I did not sign any such document and anyone who says I did is a telling a lie.

Until a friend called me about this I had never heard of nor did I know who James Kopp is.

My stand against killing babies has not changed. I am against killing babies.

Killing a doctor that is a baby killer is never right. Two wrongs do not make murder right.

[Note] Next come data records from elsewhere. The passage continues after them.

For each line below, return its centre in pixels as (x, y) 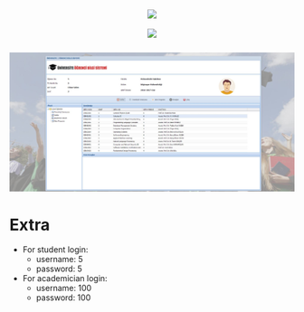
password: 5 (59, 269)
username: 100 (64, 288)
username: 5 (59, 260)
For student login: (55, 250)
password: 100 (63, 298)
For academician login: (65, 279)
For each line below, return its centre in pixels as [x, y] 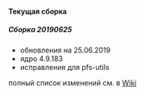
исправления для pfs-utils [64, 67]
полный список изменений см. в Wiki [72, 83]
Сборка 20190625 [40, 30]
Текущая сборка [37, 11]
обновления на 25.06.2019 [65, 50]
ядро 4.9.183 [41, 58]
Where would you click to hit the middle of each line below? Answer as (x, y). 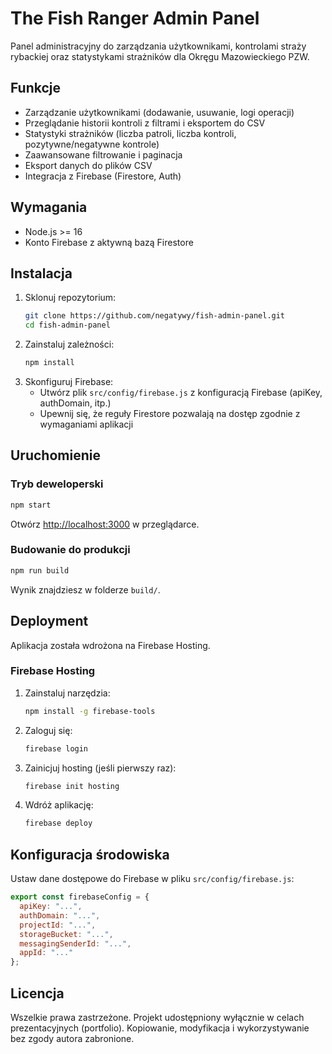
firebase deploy (58, 823)
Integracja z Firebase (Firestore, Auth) (103, 176)
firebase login (56, 748)
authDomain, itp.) (75, 403)
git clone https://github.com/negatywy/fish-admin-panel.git (155, 316)
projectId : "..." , (58, 925)
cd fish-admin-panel (67, 325)
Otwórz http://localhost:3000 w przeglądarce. (105, 524)
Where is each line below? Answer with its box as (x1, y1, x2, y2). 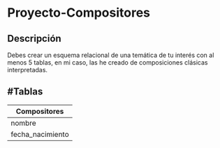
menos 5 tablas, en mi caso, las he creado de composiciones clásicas (7, 58, 208, 67)
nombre (10, 118, 36, 128)
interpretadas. (7, 66, 47, 74)
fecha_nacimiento (10, 129, 69, 139)
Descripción (7, 33, 61, 44)
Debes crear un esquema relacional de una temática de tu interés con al (7, 51, 214, 59)
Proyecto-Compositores (7, 5, 151, 21)
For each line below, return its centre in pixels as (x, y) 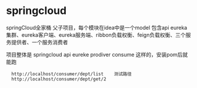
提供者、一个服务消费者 (39, 42)
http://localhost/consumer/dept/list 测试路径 (72, 74)
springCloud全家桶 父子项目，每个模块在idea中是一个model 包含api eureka (97, 27)
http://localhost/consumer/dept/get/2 (59, 79)
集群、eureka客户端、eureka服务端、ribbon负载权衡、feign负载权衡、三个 (96, 35)
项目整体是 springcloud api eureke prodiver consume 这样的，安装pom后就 (97, 54)
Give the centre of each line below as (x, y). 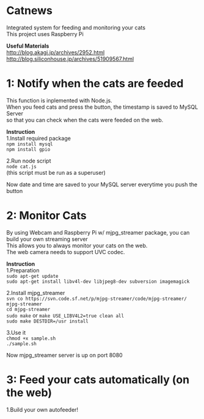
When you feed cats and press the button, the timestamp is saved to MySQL (102, 107)
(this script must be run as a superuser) (56, 172)
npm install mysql (30, 144)
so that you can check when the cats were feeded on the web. (85, 120)
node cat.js (21, 166)
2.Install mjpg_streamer (36, 293)
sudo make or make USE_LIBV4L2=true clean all (65, 315)
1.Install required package (39, 138)
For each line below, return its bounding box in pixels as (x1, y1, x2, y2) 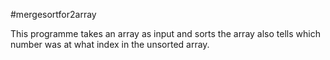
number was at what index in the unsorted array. (10, 39, 210, 50)
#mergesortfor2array (10, 9, 97, 20)
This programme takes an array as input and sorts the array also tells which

Please hear my heart, I am deeply sadden about our killing of babies, and all those who do so will face an angry God; but that's God's business not mine.

Dr. Wiley S. Drake Sr.

Drake's name has now been scrubbed from the Declaration of Support for James Kopp hosted online by the Army of God (AOG). Prior to May 5, Drake's signature on that document also bore this comment:

"The price of blood is high. Some will pay high, and some will pay low, but pay, we all will for the 40 million babies we have killed. God bless you my brother as you serve Him, and His little ones."  

And on the first edition of the declaration, inspired and hosted by Steve Wetzel of Missionaries to the Unborn (MTTU) in January, 2003, Drake's signature and comment still remain.

Ethics Daily reports on the origin of the declaration, as provided by Steve Wetzel.

Wetzel said in an e-mail that no one actually "signed" the declaration, which existed only online. He said he added names as he received e-mails from those wishing to sign on.

"I do know that names were added that should not have been," Wetzel said. "Fraudulent e-mails were sent in by the God-haters, but as I was going the verification process, Kopp stunned everyone by admitting he did it. Rather than continue the process, I simply deleted the file, as it no longer had meaning."

As of this writing, MTTU still has that "deleted" signature file online -- as it has been for over four years.

Drake did not respond over the weekend to Friday's e-mail from EthicsDaily.com, which also asked if he had any knowledge of Missionaries of the Unborn.
[:::]
The Web site that carried Drake's signature took his name down soon after EthicsDaily.com sent Drake an e-mail asking questions including whether he would take steps to have it removed. An EthicsDaily.com e-mail to a contact listed at the Army of God Web site asking if anyone requested the removal went unanswered.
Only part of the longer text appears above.